In the records below, find the line with "This report investigates" and the line with "user. The optimizer"; return exactly those lines and every line between them.

BEGIN PROVIDED DATA

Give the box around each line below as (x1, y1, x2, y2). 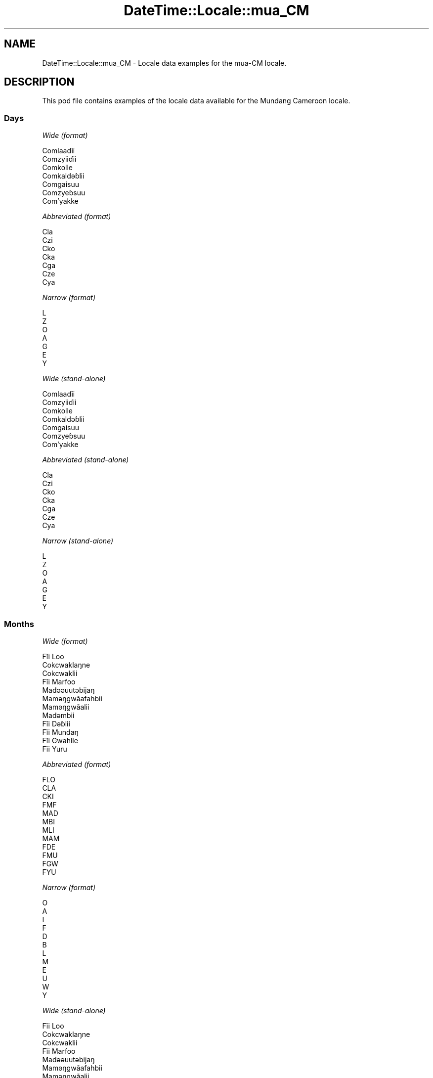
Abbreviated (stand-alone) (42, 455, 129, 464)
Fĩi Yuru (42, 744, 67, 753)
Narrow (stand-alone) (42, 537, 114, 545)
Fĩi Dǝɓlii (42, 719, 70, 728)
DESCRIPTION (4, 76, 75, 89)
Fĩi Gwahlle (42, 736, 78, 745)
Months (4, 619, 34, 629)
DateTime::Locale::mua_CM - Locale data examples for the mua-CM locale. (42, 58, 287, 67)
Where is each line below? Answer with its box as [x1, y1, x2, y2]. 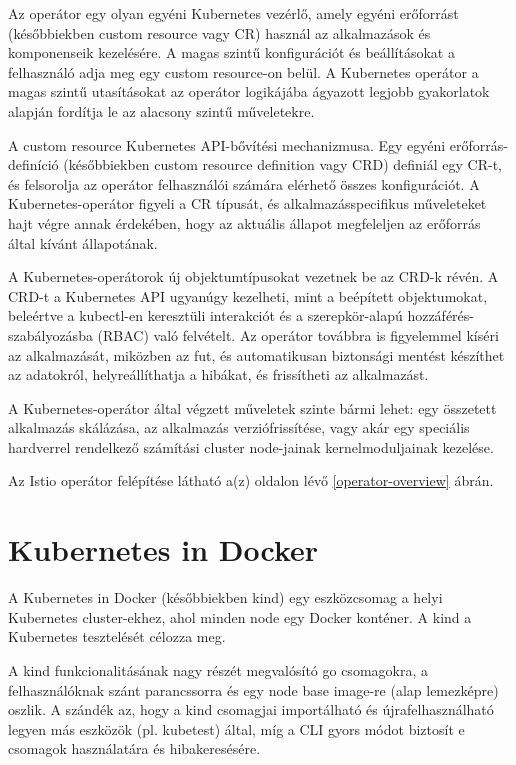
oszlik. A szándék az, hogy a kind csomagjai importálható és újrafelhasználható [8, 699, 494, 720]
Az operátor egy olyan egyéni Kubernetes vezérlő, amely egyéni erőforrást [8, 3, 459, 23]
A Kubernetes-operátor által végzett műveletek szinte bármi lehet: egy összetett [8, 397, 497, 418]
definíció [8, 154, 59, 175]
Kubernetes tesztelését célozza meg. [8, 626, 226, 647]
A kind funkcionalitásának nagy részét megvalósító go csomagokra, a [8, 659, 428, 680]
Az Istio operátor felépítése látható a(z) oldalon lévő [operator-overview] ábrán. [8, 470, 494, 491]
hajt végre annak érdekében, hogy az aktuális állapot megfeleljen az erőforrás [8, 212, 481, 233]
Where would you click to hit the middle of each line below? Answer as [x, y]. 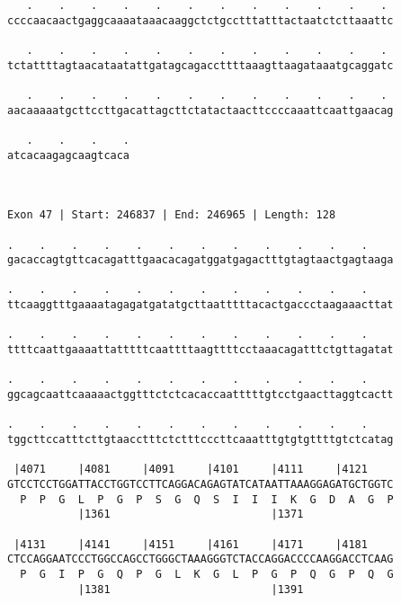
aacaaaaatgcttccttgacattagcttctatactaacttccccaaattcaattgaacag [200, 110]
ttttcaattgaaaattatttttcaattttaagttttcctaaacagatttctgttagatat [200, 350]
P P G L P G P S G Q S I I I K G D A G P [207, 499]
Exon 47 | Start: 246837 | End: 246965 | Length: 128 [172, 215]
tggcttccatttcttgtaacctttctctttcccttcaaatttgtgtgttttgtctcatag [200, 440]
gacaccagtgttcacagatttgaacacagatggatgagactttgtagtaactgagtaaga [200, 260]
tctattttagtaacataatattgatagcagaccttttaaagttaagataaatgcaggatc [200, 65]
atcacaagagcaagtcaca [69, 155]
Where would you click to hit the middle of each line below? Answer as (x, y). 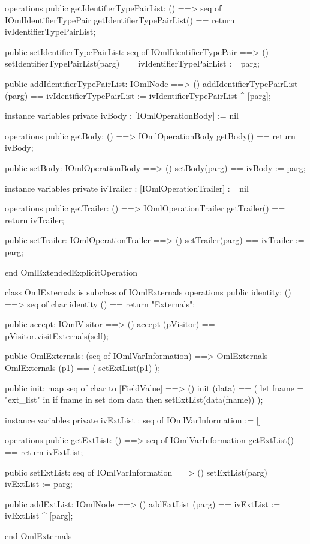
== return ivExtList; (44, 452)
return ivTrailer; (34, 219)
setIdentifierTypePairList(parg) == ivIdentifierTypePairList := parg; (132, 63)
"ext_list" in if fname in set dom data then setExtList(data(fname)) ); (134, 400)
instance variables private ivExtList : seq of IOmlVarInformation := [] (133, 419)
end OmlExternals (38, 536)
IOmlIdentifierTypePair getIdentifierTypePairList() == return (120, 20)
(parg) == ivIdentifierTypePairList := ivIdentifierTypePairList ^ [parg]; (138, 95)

END PROVIDED DATA
BEGIN PROVIDED DATA

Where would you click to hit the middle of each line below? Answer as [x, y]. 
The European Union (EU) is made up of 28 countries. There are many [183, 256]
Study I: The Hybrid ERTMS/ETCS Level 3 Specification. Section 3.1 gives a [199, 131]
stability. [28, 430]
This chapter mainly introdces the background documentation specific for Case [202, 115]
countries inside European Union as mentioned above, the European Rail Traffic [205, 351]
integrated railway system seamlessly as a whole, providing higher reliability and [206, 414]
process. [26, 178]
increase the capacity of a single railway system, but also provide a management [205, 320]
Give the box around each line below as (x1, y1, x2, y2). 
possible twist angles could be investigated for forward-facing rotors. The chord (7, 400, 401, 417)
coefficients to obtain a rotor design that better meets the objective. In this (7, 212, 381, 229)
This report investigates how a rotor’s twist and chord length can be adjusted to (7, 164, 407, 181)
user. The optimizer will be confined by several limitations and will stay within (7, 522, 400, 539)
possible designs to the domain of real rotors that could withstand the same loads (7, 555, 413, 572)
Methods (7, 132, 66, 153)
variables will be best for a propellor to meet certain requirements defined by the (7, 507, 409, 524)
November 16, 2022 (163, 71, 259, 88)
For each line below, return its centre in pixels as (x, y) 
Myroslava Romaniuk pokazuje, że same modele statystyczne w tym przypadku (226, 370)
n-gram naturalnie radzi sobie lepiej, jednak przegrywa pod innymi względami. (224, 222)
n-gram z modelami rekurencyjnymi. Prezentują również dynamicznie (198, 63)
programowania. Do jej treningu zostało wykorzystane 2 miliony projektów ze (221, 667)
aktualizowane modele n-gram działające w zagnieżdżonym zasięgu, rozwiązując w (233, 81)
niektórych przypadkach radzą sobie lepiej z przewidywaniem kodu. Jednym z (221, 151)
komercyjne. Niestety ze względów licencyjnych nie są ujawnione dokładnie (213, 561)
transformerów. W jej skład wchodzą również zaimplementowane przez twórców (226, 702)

END PROVIDED DATA

_TASK RESPONSE_:
This report investigates how a rotor’s twist and chord length can be adjusted to (7, 164, 407, 181)
user. The optimizer will be confined by several limitations and will stay within (7, 522, 400, 539)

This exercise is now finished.